東京都江東区にあるマザウェイズ・ジャパンの本社(登記上の本店所在地は大阪市)。6月末に突然、自己破産を申請した(記者撮影)

都市部のショッピングセンターを中心に約100店舗を展開していた子供服販売店「motherways(マザウェイズ)」。フリルやリボン、キャラクターの絵柄などを施したデザインの独自企画商品を販売し、子育て世代のママの間で広く人気を博してきた。
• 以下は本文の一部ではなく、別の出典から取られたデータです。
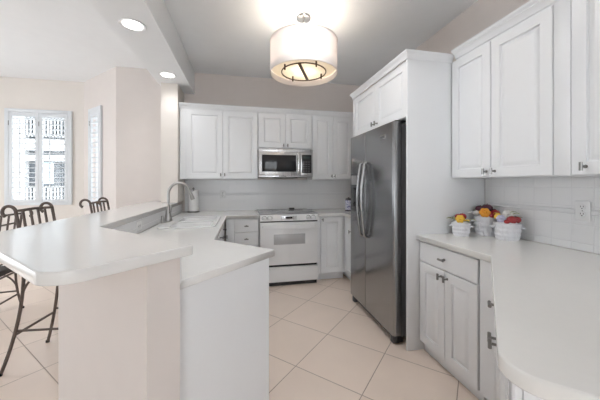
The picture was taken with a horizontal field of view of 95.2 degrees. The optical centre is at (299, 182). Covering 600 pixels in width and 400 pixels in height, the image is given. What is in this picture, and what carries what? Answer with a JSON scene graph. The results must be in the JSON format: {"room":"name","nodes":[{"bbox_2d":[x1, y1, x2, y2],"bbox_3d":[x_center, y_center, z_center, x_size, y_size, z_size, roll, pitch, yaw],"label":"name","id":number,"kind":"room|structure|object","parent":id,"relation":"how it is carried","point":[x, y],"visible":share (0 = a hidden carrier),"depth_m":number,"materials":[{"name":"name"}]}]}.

その運営会社のマザウェイズ・ジャパン(登記上の本店:大阪市)が6月末、大阪地方裁判所に自己破産を申請。7月16日に自己破産手続きの開始決定を受けた。

「前澤さん、マザウェイズを買ってください」

「マザウェイズ復活切望」「マザウェイズ・ロス」――。

倒産のニュースが駆け巡った7月1日以降、SNS上では閉店を惜しむ投稿が続出した。中にはTwitter上で、「ZOZOTOWN」を運営するZOZOの前澤友作社長に対し、「マザウェイズの会社を買ってください」などと支援を要望するメッセージを投稿するユーザーも複数いた。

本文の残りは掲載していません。